Entretanto, Schopenhauer foi um filósofo que parecia entender a intensidade do que sentimos quando nos apaixonamos. Ele achava que estávamos certos de viver em função do amor, e que não havia outra coisa mais importante. Nosso erro segundo ele é achar que a felicidade tem algo a ver com isso. Ele dizia que quando duas pessoas se casam, acabam fazendo de tudo para se detestar. Depois de alguns anos de idas e vindas, o relacionamento acaba. Para Schopenhauer o amor não é um assunto banal que não devemos vê-lo como um dos assuntos mais sério ou adulto. Não é por acaso que se trata de um sentimento tão avassalador, capaz de tomar conta de nossa vida e de todos os momentos de nosso dia. Ele diz que não devemos nos culpar tanto pelo estado de desespero e obsessão em que entramos se o amor fracassa. Ficar surpreso com a dor da rejeição é ignorar o quanto de entrega à aceitação exigiria.
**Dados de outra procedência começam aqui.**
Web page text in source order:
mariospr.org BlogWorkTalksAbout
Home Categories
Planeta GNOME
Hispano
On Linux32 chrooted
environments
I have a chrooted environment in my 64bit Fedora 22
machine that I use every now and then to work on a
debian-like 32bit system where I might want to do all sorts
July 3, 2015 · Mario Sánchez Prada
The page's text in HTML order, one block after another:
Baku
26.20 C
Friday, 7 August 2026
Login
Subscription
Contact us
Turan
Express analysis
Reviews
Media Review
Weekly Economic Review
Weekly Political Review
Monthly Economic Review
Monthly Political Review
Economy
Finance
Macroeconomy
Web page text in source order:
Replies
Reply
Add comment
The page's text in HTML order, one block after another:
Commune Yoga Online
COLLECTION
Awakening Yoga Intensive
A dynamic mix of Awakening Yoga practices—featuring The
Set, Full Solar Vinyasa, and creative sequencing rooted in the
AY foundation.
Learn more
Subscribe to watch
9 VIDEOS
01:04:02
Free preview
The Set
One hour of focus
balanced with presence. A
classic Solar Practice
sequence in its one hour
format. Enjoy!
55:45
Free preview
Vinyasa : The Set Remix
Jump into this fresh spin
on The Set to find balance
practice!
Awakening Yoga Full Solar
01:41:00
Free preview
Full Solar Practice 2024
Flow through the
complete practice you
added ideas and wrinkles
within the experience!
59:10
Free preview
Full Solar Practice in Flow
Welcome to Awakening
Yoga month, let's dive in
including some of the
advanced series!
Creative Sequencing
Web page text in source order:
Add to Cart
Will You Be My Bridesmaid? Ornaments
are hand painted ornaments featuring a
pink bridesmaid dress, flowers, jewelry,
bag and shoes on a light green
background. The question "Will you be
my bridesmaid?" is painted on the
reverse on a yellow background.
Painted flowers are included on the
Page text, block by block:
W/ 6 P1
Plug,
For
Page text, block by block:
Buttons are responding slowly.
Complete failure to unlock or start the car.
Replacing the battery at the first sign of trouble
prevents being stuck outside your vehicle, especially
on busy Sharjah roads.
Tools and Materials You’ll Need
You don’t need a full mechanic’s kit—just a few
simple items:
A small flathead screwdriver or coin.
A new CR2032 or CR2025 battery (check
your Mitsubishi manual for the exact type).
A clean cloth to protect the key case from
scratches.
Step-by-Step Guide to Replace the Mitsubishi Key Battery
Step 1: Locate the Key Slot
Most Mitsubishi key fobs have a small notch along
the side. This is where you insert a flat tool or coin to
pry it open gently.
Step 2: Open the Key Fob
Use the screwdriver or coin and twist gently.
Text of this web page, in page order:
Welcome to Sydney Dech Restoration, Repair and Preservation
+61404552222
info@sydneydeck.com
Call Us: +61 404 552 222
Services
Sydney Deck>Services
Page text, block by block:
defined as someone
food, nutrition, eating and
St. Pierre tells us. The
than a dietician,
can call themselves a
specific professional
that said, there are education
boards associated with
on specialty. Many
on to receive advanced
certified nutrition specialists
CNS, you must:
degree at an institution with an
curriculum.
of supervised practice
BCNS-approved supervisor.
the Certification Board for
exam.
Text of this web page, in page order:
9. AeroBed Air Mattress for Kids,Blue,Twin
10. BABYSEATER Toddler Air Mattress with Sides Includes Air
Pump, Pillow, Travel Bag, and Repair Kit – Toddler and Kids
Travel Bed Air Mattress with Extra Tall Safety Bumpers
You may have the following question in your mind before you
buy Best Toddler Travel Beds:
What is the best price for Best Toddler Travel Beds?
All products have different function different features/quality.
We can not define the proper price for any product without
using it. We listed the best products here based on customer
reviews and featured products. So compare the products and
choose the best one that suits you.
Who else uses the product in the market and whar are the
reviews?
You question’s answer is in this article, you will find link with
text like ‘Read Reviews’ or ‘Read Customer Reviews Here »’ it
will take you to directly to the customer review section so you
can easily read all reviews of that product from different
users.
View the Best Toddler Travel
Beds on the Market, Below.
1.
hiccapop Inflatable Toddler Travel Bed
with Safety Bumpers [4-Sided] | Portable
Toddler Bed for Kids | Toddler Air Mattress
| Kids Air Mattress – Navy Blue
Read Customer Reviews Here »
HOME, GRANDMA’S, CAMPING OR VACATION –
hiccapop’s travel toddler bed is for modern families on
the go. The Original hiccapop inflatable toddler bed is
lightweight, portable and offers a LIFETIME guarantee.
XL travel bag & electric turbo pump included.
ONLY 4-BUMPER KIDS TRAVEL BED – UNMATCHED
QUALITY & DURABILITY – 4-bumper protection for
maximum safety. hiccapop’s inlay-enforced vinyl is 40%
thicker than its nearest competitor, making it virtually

Criamos histórias de amor para nós mesmo, imaginamos que nos apaixonaremos por um parceiro que nos fará felizes. Mas Schopenhauer via isso de maneira diferente. Para ele, nós nos submetemos a telefonemas ansiosos e jantares caríssimos, a luz de velas por uma única razão, que é nutrir o impulso biológico para perpetuar a espécie. Ele o chamava de “impulso de vida”. “Nada na vida é mais importante que o amor, porque o que está em jogo é a sobrevivência da espécie”. O amor é uma tática da natureza para nos levar a ter filhos. Por mais que gostemos de nos imaginar como seres românticos, somos todos, basicamente, escravos do impulso de vida.

O fundamental na tese de Schopenhauer é que o impulso de vida pode atuar de forma bastante inconsciente. Conscientemente, as pessoas podem querer ir a uma festa, mas inconscientemente o que as movem é a necessidade de se reproduzirem ou simplesmente de contato físico com alguém interessante. Ele precisa ser inconsciente para ser eficaz, porque ninguém assumiria conscientemente o fardo da perpetuação. No instante em que duas pessoas se sentem atraídas uma pela outra deve ser considerado o nascimento de um novo indivíduo ou um novo projeto de vida a dois. Sua tese explica a intensidade dessa atração.

Mas por que nos sentimos atraídos por uma determinada pessoa e não por outra? Um dos maiores mistérios do amor é por que a gente se apaixona? No entanto, inúmeras pessoas não provocam qualquer reação em nós, mesmo sendo, em tese, nossos pares ideais e contudo, acabamos nos apaixonando por outras com quem a convivência pode ser difícil. Mas, Schopenhauer tinha uma resposta convincente. Apaixonamos por uma pessoa quando sentimos inconscientemente que ela pode nos ajudar a produzir herdeiros saudáveis ou nos fazer felizes num novo projeto de vida. O amor é apenas nosso impulso de vida, descobrindo alguém que ele considere o ideal para cada um.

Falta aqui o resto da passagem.